*ABOUT THIS EXERCISE*
In this exercise, the entries below include pictures. Repeat exactly the lines from the line with "Перейти к основному содержанию [128, 18]" to the line with "Un appello alla coesione sociale [99, 211]", including both, but without the pictures.

[Data extracted from a collection]
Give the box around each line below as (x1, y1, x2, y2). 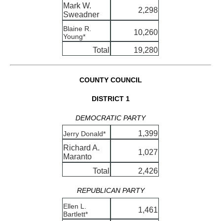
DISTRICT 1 (91, 95, 130, 103)
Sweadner (63, 10, 99, 19)
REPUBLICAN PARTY (76, 186, 145, 194)
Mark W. (63, 1, 91, 10)
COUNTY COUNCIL (79, 75, 142, 84)
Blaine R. (63, 24, 91, 33)
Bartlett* (63, 210, 88, 218)
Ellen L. (63, 202, 86, 210)
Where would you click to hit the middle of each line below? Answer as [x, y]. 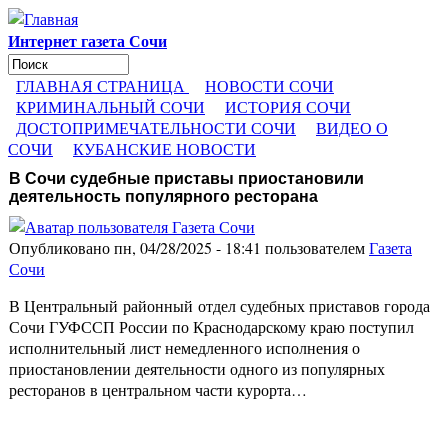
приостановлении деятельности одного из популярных [197, 369]
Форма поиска [65, 74]
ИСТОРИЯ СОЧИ [288, 106]
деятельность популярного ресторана [163, 196]
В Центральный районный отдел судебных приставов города [219, 306]
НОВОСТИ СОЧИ [269, 85]
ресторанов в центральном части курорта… [158, 390]
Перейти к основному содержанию [128, 18]
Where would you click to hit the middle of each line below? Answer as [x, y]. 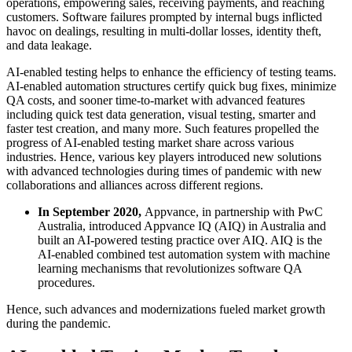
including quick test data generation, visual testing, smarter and [161, 114]
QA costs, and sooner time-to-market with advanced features [156, 100]
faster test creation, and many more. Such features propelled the [163, 128]
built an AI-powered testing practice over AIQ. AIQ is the [180, 240]
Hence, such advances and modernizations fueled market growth [166, 309]
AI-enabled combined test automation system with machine [184, 254]
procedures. [66, 282]
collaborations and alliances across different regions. [135, 185]
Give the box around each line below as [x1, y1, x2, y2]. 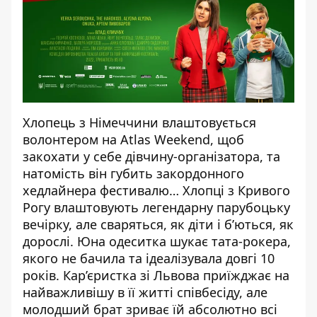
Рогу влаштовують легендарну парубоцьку [23, 199, 290, 216]
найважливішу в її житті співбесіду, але [23, 284, 267, 301]
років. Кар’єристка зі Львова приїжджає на [23, 267, 289, 284]
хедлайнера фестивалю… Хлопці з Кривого [23, 182, 290, 199]
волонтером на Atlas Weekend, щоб [23, 131, 244, 148]
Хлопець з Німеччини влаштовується [23, 114, 256, 131]
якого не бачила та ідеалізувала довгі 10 [23, 250, 275, 267]
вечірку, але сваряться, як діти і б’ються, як [23, 216, 294, 233]
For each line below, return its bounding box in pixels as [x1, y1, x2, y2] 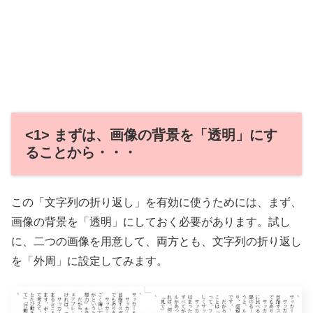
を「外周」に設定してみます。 [11, 254, 168, 267]
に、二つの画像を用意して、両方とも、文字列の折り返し [11, 235, 302, 247]
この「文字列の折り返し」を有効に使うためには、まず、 [11, 196, 302, 208]
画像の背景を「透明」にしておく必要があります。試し [11, 215, 291, 228]
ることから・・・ [25, 144, 137, 160]
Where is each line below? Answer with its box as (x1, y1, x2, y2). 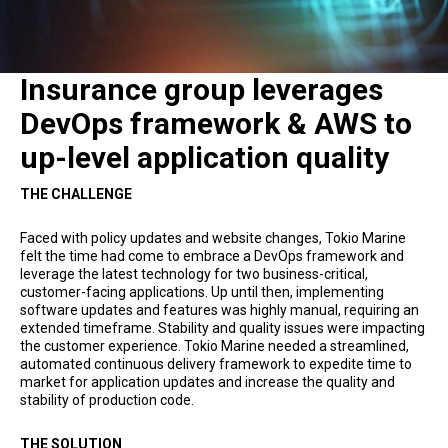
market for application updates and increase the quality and (20, 373, 395, 390)
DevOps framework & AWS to (20, 105, 412, 141)
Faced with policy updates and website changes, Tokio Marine (20, 229, 406, 246)
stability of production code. (20, 391, 194, 408)
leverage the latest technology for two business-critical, (20, 265, 368, 282)
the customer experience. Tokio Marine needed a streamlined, (20, 337, 409, 354)
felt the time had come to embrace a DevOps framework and (20, 247, 404, 264)
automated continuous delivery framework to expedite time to (20, 355, 412, 372)
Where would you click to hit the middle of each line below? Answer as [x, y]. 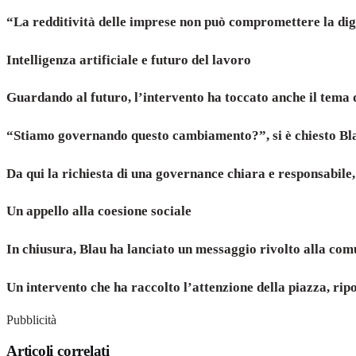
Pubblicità [31, 320]
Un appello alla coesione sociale [99, 211]
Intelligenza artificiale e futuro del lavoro [129, 60]
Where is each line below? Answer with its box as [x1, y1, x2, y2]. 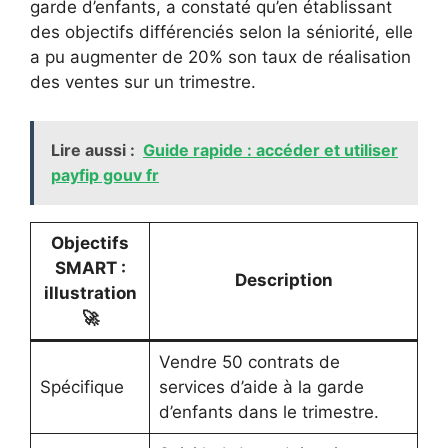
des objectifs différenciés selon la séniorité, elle [30, 22, 413, 42]
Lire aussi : [51, 139, 135, 160]
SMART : [54, 257, 126, 278]
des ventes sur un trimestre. [30, 72, 256, 92]
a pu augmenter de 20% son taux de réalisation [30, 47, 411, 67]
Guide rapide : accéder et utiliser [143, 139, 398, 160]
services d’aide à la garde [158, 376, 364, 397]
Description [234, 269, 333, 290]
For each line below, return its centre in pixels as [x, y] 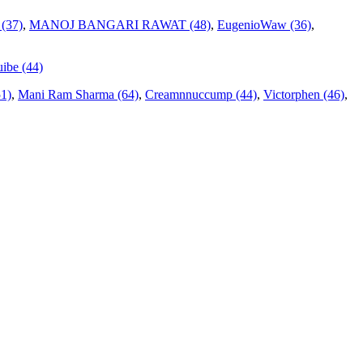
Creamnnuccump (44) [201, 95]
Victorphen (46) [304, 95]
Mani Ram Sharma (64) [78, 95]
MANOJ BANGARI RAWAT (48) [120, 25]
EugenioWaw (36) [264, 25]
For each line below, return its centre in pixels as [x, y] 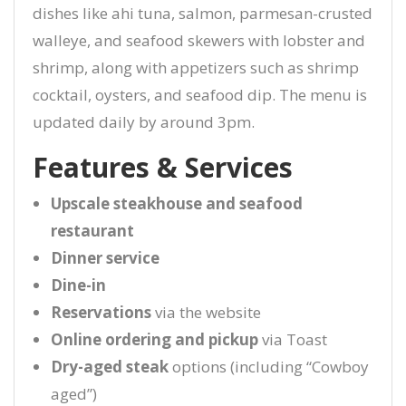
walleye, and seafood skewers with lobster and [199, 40]
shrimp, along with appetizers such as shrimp [196, 68]
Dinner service [105, 258]
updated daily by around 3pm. [144, 122]
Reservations [101, 312]
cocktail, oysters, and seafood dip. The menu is [200, 95]
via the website [206, 312]
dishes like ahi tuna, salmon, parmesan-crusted [203, 13]
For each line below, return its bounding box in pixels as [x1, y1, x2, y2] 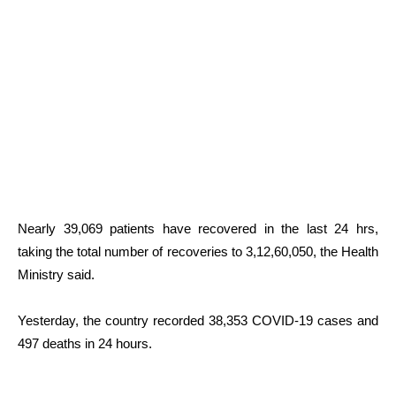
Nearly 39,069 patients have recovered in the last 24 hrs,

*COMPLETED TASK*
Перейти к основному содержанию [128, 18]
Where would you click to hit the middle of each line below? Answer as [x, y]. 
including quick test data generation, visual testing, smarter and [161, 114]
QA costs, and sooner time-to-market with advanced features [156, 100]
faster test creation, and many more. Such features propelled the [163, 128]
built an AI-powered testing practice over AIQ. AIQ is the [180, 240]
Hence, such advances and modernizations fueled market growth [166, 309]
AI-enabled combined test automation system with machine [184, 254]
procedures. [66, 282]
collaborations and alliances across different regions. [135, 185]
Give the box around each line below as [x1, y1, x2, y2]. 
Рогу влаштовують легендарну парубоцьку [23, 199, 290, 216]
найважливішу в її житті співбесіду, але [23, 284, 267, 301]
років. Кар’єристка зі Львова приїжджає на [23, 267, 289, 284]
хедлайнера фестивалю… Хлопці з Кривого [23, 182, 290, 199]
волонтером на Atlas Weekend, щоб [23, 131, 244, 148]
Хлопець з Німеччини влаштовується [23, 114, 256, 131]
якого не бачила та ідеалізувала довгі 10 [23, 250, 275, 267]
вечірку, але сваряться, як діти і б’ються, як [23, 216, 294, 233]
For each line below, return its bounding box in pixels as [x1, y1, x2, y2] 
を「外周」に設定してみます。 [11, 254, 168, 267]
に、二つの画像を用意して、両方とも、文字列の折り返し [11, 235, 302, 247]
この「文字列の折り返し」を有効に使うためには、まず、 [11, 196, 302, 208]
画像の背景を「透明」にしておく必要があります。試し [11, 215, 291, 228]
ることから・・・ [25, 144, 137, 160]
Where is each line below? Answer with its box as (x1, y1, x2, y2). 
market for application updates and increase the quality and (20, 373, 395, 390)
DevOps framework & AWS to (20, 105, 412, 141)
Faced with policy updates and website changes, Tokio Marine (20, 229, 406, 246)
stability of production code. (20, 391, 194, 408)
leverage the latest technology for two business-critical, (20, 265, 368, 282)
the customer experience. Tokio Marine needed a streamlined, (20, 337, 409, 354)
felt the time had come to embrace a DevOps framework and (20, 247, 404, 264)
automated continuous delivery framework to expedite time to (20, 355, 412, 372)
Where would you click to hit the middle of each line below? Answer as [x, y]. 
Pubblicità [31, 320]
Un appello alla coesione sociale [99, 211]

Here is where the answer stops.